* [AIM OF THE TASK]
Pictures in the data should be dropped; transcribe exactly the lines from the one that has "In summary, the" through the one that has "provided key is".

━━━━━━━━

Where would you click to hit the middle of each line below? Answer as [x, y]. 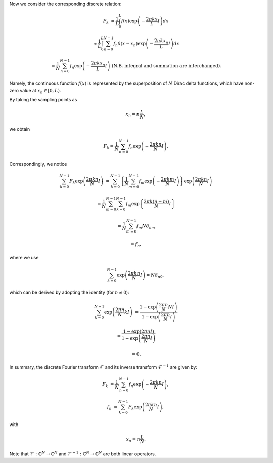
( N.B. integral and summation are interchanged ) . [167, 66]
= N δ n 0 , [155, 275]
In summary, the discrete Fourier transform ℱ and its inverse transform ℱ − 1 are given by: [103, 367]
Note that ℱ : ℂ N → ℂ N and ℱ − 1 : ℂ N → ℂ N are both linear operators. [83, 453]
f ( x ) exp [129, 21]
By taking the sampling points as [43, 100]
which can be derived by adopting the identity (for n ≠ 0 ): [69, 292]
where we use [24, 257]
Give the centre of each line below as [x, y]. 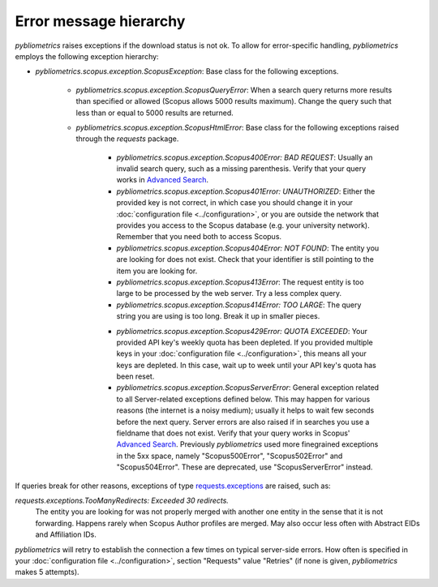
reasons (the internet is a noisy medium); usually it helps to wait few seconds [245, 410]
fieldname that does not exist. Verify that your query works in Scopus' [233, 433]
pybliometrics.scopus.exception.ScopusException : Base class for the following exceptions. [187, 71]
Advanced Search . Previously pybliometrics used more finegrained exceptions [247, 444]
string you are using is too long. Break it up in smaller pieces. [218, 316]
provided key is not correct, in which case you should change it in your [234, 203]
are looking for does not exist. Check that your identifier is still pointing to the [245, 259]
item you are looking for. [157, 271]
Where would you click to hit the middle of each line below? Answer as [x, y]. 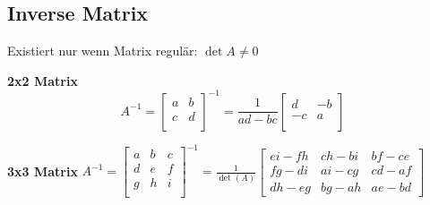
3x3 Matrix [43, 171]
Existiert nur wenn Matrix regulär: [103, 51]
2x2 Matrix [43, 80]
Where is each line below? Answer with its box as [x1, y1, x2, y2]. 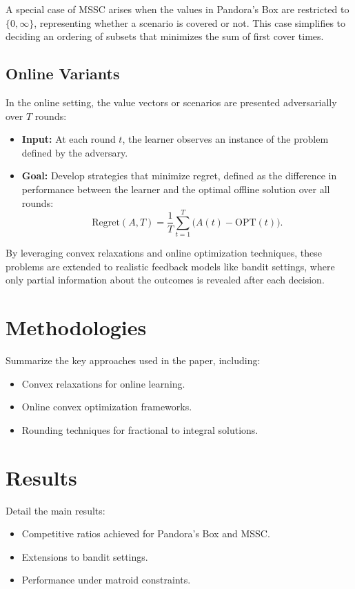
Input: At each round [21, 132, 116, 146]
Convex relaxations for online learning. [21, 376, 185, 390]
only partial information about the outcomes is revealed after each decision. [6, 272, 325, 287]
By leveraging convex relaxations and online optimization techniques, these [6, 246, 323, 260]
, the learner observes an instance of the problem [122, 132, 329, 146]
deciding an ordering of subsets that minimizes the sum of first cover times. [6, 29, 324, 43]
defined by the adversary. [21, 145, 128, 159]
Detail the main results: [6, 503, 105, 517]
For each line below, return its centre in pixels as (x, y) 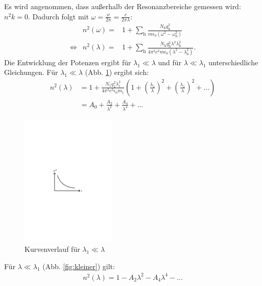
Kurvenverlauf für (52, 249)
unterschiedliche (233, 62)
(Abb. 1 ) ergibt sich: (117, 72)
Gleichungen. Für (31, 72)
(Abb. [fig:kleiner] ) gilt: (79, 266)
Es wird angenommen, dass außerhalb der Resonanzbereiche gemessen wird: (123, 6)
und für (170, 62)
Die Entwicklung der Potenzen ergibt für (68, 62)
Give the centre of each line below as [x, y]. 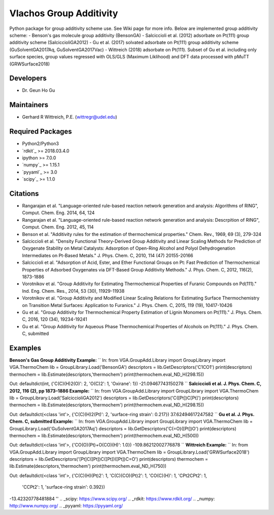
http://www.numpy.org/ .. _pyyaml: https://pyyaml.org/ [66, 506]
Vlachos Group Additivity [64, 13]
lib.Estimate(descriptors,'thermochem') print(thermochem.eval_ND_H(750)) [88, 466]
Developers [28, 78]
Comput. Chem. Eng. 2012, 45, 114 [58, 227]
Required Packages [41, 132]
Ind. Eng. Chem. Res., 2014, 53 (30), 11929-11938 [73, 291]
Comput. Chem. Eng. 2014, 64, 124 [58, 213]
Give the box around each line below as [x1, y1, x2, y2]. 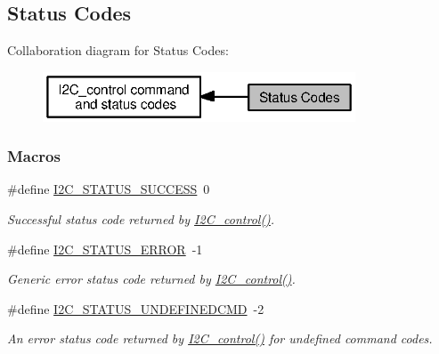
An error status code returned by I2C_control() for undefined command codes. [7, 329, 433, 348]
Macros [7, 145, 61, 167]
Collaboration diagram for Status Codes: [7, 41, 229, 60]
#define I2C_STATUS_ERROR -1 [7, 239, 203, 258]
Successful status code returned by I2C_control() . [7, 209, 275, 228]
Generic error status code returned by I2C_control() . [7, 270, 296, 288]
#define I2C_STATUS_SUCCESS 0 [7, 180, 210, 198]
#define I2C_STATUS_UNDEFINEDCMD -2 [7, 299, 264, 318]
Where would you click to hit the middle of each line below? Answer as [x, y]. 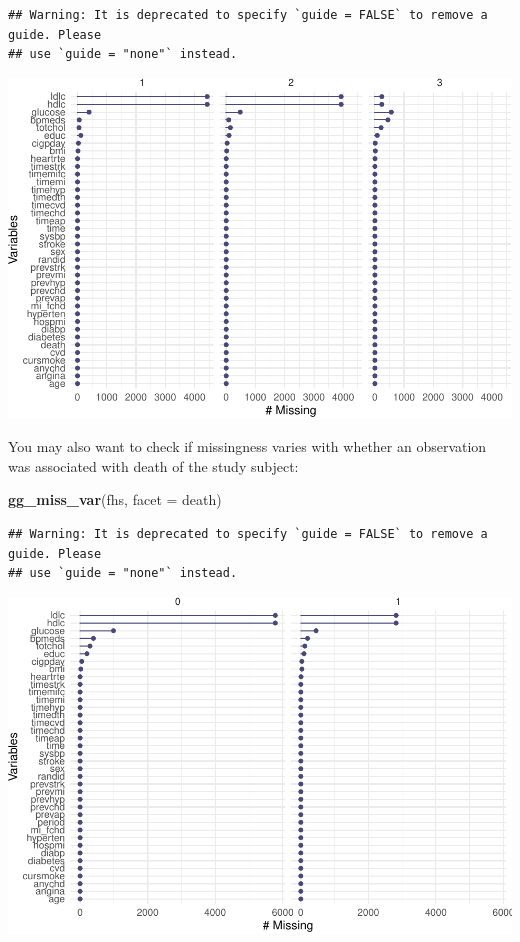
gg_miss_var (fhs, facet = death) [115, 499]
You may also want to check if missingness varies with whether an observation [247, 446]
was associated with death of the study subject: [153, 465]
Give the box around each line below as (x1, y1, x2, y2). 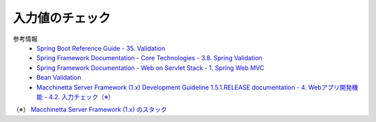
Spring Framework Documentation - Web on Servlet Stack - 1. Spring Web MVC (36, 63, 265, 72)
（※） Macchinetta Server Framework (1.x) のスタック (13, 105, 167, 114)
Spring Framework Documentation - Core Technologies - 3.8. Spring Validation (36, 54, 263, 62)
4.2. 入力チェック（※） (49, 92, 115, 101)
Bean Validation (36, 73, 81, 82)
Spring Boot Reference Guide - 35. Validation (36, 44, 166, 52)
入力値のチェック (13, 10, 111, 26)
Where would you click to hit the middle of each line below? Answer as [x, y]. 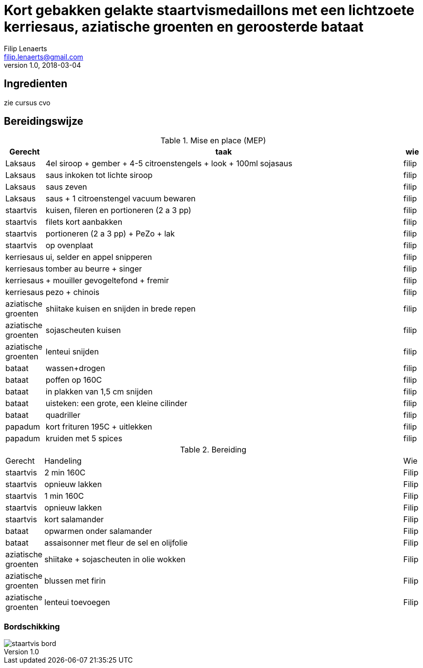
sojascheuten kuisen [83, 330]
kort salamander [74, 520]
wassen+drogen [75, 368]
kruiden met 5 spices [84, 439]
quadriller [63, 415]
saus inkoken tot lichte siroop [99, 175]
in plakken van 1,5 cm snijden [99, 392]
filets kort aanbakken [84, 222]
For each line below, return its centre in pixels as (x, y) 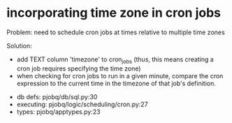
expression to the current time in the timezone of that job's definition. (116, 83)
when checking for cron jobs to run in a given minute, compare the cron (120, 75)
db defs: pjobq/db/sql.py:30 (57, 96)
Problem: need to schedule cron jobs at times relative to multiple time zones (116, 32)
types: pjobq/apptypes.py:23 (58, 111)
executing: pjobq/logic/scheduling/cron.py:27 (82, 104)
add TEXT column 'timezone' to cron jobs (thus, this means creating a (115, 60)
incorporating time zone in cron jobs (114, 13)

━━━━━━━━

* [SOLVED EXERCISE]
In summary, the discrete Fourier transform ℱ and its inverse transform ℱ − 1 are given by: [103, 367]
Note that ℱ : ℂ N → ℂ N and ℱ − 1 : ℂ N → ℂ N are both linear operators. [83, 453]
f ( x ) exp [129, 21]
By taking the sampling points as [43, 100]
which can be derived by adopting the identity (for n ≠ 0 ): [69, 292]
where we use [24, 257]
Give the centre of each line below as [x, y]. 
reasons (the internet is a noisy medium); usually it helps to wait few seconds [245, 410]
fieldname that does not exist. Verify that your query works in Scopus' [233, 433]
pybliometrics.scopus.exception.ScopusException : Base class for the following exceptions. [187, 71]
Advanced Search . Previously pybliometrics used more finegrained exceptions [247, 444]
string you are using is too long. Break it up in smaller pieces. [218, 316]
provided key is not correct, in which case you should change it in your [234, 203]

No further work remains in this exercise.